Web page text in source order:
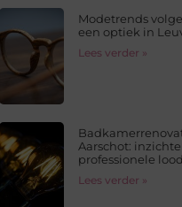
Modetrends
een optiek in
Lees verder »
Aarschot:
professionele
Lees verder »
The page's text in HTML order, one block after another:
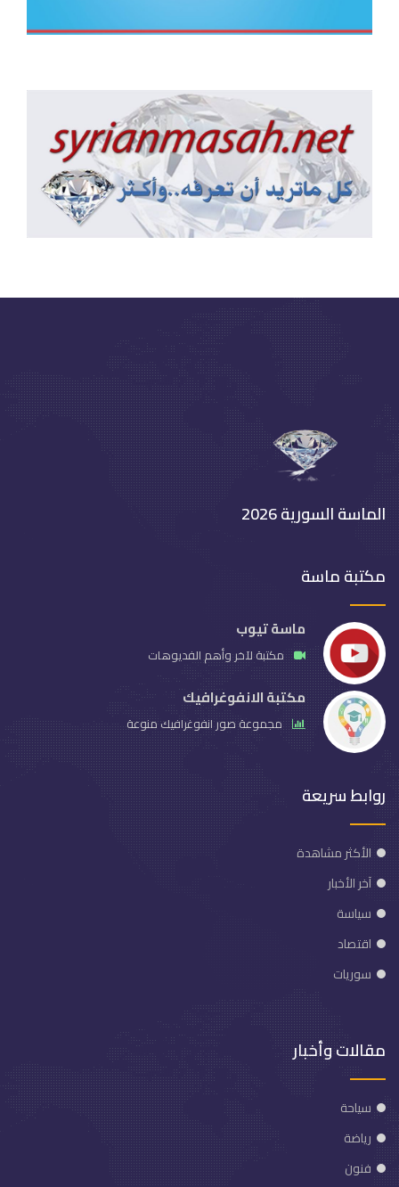
الماسة السورية 2026
مكتبة ماسة
ماسة تيوب
مكتبة لآخر وأهم الفديوهات
مكتبة الانفوغرافيك
مجموعة صور انفوغرافيك منوعة
روابط سريعة
الأكثر مشاهدة
آخر الأخبار
سياسة
اقتصاد
سوريات
مقالات وأخبار
سياحة
رياضة
فنون
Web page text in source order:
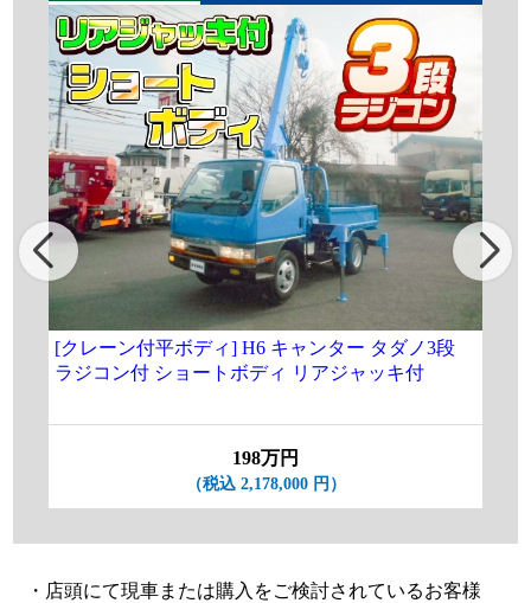
[クレーン付平ボディ] H6 キャンター タダノ3段
ラジコン付 ショートボディ リアジャッキ付
198万円
（税込 2,178,000 円）
・店頭にて現車または購入をご検討されているお客様
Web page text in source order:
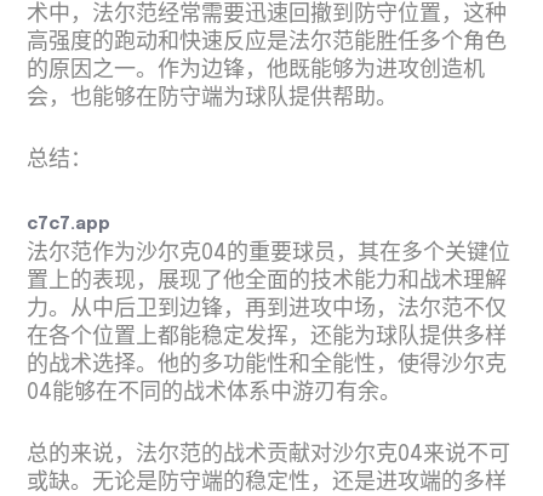
术中，法尔范经常需要迅速回撤到防守位置，这种
高强度的跑动和快速反应是法尔范能胜任多个角色
的原因之一。作为边锋，他既能够为进攻创造机
会，也能够在防守端为球队提供帮助。
总结：
c7c7.app
法尔范作为沙尔克04的重要球员，其在多个关键位
置上的表现，展现了他全面的技术能力和战术理解
力。从中后卫到边锋，再到进攻中场，法尔范不仅
在各个位置上都能稳定发挥，还能为球队提供多样
的战术选择。他的多功能性和全能性，使得沙尔克
04能够在不同的战术体系中游刃有余。
总的来说，法尔范的战术贡献对沙尔克04来说不可
或缺。无论是防守端的稳定性，还是进攻端的多样
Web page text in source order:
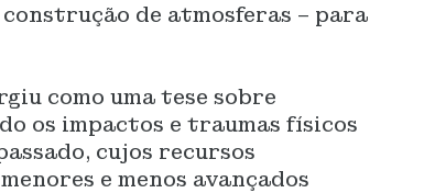
de atmosferas – para
como uma tese sobre
os impactos e traumas físicos
cujos recursos
e menos avançados
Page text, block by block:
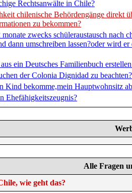
Rechtsanwälte in Chile?
chilenische Behördengänge direkt
zu bekommen?
zwecks schüleraustausch nach
dann umschreiben lassen?oder wird
ein Deutsches Familienbuch erstellen
der Colonia Dignidad zu beachten?
Kind bekomme,mein Hauptwohnsitz
Ehefähigkeitszeugnis?
Alle Fragen
wie geht das?
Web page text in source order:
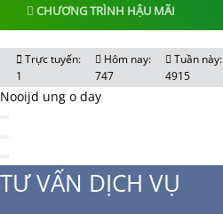
CHƯƠNG TRÌNH HẬU MÃI
Trực tuyến:
1
Hôm nay:
747
Tuần này:
4915
Nooijd ung o day
TƯ VẤN DỊCH VỤ
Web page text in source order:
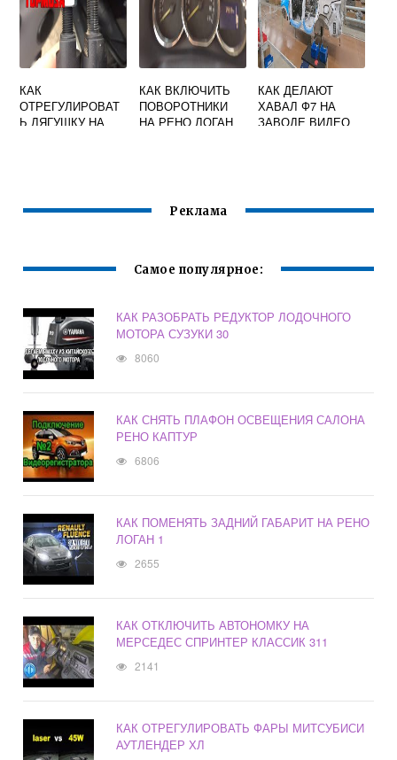
КАК
ОТРЕГУЛИРОВАТ
Ь ЛЯГУШКУ НА
КАК ВКЛЮЧИТЬ
ПОВОРОТНИКИ
НА РЕНО ЛОГАН
КАК ДЕЛАЮТ
ХАВАЛ Ф7 НА
ЗАВОДЕ ВИДЕО
Реклама
Самое популярное:
КАК РАЗОБРАТЬ РЕДУКТОР ЛОДОЧНОГО
МОТОРА СУЗУКИ 30
8060
КАК СНЯТЬ ПЛАФОН ОСВЕЩЕНИЯ САЛОНА
РЕНО КАПТУР
6806
КАК ПОМЕНЯТЬ ЗАДНИЙ ГАБАРИТ НА РЕНО
ЛОГАН 1
2655
КАК ОТКЛЮЧИТЬ АВТОНОМКУ НА
МЕРСЕДЕС СПРИНТЕР КЛАССИК 311
2141
КАК ОТРЕГУЛИРОВАТЬ ФАРЫ МИТСУБИСИ
АУТЛЕНДЕР ХЛ
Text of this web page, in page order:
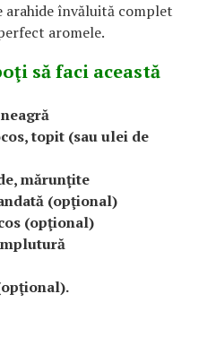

****************

Your task is to reproduce every record exactly while omitting the pictures.

Web page text in source order:
Modetrends
een optiek in
Lees verder »
Aarschot:
professionele
Lees verder »
The page's text in HTML order, one block after another:
الماسة السورية 2026
مكتبة ماسة
ماسة تيوب
مكتبة لآخر وأهم الفديوهات
مكتبة الانفوغرافيك
مجموعة صور انفوغرافيك منوعة
روابط سريعة
الأكثر مشاهدة
آخر الأخبار
سياسة
اقتصاد
سوريات
مقالات وأخبار
سياحة
رياضة
فنون
Web page text in source order:
[クレーン付平ボディ] H6 キャンター タダノ3段
ラジコン付 ショートボディ リアジャッキ付
198万円
（税込 2,178,000 円）
・店頭にて現車または購入をご検討されているお客様
Web page text in source order:
术中，法尔范经常需要迅速回撤到防守位置，这种
高强度的跑动和快速反应是法尔范能胜任多个角色
的原因之一。作为边锋，他既能够为进攻创造机
会，也能够在防守端为球队提供帮助。
总结：
c7c7.app
法尔范作为沙尔克04的重要球员，其在多个关键位
置上的表现，展现了他全面的技术能力和战术理解
力。从中后卫到边锋，再到进攻中场，法尔范不仅
在各个位置上都能稳定发挥，还能为球队提供多样
的战术选择。他的多功能性和全能性，使得沙尔克
04能够在不同的战术体系中游刃有余。
总的来说，法尔范的战术贡献对沙尔克04来说不可
或缺。无论是防守端的稳定性，还是进攻端的多样
Web page text in source order:
de atmosferas – para
como uma tese sobre
os impactos e traumas físicos
cujos recursos
e menos avançados
Page text, block by block:
Rechtsanwälte in Chile?
chilenische Behördengänge direkt
zu bekommen?
zwecks schüleraustausch nach
dann umschreiben lassen?oder wird
ein Deutsches Familienbuch erstellen
der Colonia Dignidad zu beachten?
Kind bekomme,mein Hauptwohnsitz
Ehefähigkeitszeugnis?
Alle Fragen
wie geht das?
Web page text in source order:
CHƯƠNG TRÌNH HẬU MÃI
Trực tuyến:
1
Hôm nay:
747
Tuần này:
4915
Nooijd ung o day
TƯ VẤN DỊCH VỤ
Web page text in source order:
КАК
ОТРЕГУЛИРОВАТ
Ь ЛЯГУШКУ НА
КАК ВКЛЮЧИТЬ
ПОВОРОТНИКИ
НА РЕНО ЛОГАН
КАК ДЕЛАЮТ
ХАВАЛ Ф7 НА
ЗАВОДЕ ВИДЕО
Реклама
Самое популярное:
КАК РАЗОБРАТЬ РЕДУКТОР ЛОДОЧНОГО
МОТОРА СУЗУКИ 30
8060
КАК СНЯТЬ ПЛАФОН ОСВЕЩЕНИЯ САЛОНА
РЕНО КАПТУР
6806
КАК ПОМЕНЯТЬ ЗАДНИЙ ГАБАРИТ НА РЕНО
ЛОГАН 1
2655
КАК ОТКЛЮЧИТЬ АВТОНОМКУ НА
МЕРСЕДЕС СПРИНТЕР КЛАССИК 311
2141
КАК ОТРЕГУЛИРОВАТЬ ФАРЫ МИТСУБИСИ
АУТЛЕНДЕР ХЛ
Text of this web page, in page order:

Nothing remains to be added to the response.